» **WORK TO BE COMPLETED**
Among the entries that follow, find the lines containing the string "Santa" and copy them.

[Records drawn from a dataset]

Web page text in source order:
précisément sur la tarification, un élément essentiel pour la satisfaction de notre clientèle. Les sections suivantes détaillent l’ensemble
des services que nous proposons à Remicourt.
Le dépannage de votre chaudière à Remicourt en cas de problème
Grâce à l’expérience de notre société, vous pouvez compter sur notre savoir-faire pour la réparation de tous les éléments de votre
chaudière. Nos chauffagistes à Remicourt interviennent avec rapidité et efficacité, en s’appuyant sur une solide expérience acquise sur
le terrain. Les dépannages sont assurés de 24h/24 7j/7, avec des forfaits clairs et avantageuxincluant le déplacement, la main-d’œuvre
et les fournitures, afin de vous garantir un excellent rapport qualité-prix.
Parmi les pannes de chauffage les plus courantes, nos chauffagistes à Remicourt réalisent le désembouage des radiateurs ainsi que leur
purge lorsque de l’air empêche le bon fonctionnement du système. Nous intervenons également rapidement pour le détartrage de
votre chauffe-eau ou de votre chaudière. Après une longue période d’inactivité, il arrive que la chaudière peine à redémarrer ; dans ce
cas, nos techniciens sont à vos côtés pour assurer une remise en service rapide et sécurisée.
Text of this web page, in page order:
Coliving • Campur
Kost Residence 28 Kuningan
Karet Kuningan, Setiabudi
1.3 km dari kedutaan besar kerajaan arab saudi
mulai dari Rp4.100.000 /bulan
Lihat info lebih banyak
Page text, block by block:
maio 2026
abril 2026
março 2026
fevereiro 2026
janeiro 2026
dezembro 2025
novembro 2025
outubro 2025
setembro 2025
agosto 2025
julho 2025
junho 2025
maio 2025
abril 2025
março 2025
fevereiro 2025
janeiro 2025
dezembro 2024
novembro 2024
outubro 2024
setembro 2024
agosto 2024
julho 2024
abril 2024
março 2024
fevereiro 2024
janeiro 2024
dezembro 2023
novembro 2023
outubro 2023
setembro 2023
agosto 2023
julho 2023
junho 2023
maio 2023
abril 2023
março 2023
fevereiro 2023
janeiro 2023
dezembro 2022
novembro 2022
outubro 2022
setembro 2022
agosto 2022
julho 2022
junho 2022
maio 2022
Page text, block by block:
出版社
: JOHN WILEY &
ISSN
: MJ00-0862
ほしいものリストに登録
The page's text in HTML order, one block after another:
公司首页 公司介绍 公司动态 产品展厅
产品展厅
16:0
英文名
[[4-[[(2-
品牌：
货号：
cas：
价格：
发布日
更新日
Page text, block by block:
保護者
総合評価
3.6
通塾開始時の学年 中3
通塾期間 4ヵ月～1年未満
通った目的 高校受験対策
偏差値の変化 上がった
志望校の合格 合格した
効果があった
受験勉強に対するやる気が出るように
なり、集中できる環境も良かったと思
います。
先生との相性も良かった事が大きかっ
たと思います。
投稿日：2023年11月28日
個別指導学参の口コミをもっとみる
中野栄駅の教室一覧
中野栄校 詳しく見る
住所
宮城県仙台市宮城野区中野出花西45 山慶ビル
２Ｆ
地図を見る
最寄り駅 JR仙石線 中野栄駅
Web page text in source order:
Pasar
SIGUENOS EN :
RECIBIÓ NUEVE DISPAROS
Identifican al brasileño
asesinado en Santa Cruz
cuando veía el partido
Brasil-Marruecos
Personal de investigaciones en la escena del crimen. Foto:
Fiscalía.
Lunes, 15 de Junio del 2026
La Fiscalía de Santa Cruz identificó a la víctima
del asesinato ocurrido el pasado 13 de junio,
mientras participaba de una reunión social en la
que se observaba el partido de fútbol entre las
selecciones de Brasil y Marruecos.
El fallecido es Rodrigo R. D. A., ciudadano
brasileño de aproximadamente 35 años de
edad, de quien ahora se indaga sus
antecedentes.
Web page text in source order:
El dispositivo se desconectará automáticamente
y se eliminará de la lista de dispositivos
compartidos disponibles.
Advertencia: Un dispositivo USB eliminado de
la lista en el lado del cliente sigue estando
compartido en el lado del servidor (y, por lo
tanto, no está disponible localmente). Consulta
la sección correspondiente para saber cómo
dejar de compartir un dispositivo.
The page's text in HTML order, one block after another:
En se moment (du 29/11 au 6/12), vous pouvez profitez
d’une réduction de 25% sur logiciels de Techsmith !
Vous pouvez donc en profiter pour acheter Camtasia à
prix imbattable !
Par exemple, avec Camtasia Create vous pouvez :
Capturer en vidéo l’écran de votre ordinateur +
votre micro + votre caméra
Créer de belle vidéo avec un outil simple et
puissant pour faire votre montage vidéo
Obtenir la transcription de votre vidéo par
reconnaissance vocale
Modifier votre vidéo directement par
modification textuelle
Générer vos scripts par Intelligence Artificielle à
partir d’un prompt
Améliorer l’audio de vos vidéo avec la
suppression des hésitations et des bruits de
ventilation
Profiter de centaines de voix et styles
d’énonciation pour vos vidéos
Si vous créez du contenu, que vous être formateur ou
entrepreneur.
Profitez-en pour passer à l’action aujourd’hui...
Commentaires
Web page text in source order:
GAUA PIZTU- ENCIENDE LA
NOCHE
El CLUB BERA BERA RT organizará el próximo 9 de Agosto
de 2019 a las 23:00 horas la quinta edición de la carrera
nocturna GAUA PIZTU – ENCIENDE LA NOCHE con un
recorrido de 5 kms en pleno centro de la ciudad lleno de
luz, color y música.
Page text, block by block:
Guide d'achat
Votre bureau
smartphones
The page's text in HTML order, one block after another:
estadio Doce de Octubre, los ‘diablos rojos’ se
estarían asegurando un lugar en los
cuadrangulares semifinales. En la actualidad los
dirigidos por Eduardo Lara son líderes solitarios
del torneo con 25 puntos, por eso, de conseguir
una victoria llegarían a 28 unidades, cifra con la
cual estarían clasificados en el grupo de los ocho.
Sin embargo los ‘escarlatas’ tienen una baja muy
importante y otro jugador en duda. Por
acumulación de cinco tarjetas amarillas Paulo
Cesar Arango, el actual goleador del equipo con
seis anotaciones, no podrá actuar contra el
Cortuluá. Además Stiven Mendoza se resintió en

» **ANSWER TO THE PROBLEM**
asesinado en Santa Cruz
La Fiscalía de Santa Cruz identificó a la víctima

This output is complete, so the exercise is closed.